Retype the listing exactly, with no images.
=== DATA FOR THIS TASK ===
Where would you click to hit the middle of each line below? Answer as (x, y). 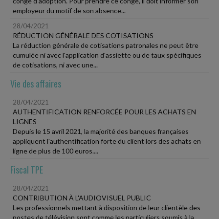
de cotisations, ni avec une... (55, 65)
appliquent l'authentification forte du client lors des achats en (107, 141)
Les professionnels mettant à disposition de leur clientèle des (107, 207)
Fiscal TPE (27, 169)
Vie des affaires (36, 83)
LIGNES (25, 121)
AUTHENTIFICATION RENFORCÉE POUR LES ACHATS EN (104, 111)
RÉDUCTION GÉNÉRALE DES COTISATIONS (83, 35)
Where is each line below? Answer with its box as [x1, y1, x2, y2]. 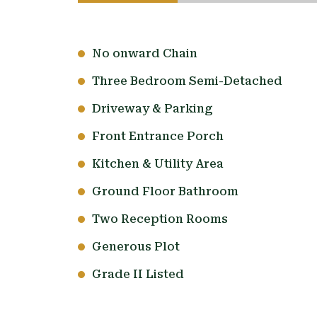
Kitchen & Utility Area [91, 157, 224, 171]
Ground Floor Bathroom [91, 185, 238, 199]
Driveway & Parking [91, 102, 213, 116]
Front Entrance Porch [91, 129, 224, 144]
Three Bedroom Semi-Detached [91, 74, 282, 88]
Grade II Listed [91, 267, 184, 282]
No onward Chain [91, 47, 197, 61]
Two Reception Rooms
===
RESPONSE BOX:
Where would you click to hit the middle of each line below? Answer as (x, y). 
de cotisations, ni avec une... (55, 65)
appliquent l'authentification forte du client lors des achats en (107, 141)
Les professionnels mettant à disposition de leur clientèle des (107, 207)
Fiscal TPE (27, 169)
Vie des affaires (36, 83)
LIGNES (25, 121)
AUTHENTIFICATION RENFORCÉE POUR LES ACHATS EN (104, 111)
RÉDUCTION GÉNÉRALE DES COTISATIONS (83, 35)
Where is each line below? Answer with its box as [x1, y1, x2, y2]. 
Kitchen & Utility Area [91, 157, 224, 171]
Ground Floor Bathroom [91, 185, 238, 199]
Driveway & Parking [91, 102, 213, 116]
Front Entrance Porch [91, 129, 224, 144]
Three Bedroom Semi-Detached [91, 74, 282, 88]
Grade II Listed [91, 267, 184, 282]
No onward Chain [91, 47, 197, 61]
Two Reception Rooms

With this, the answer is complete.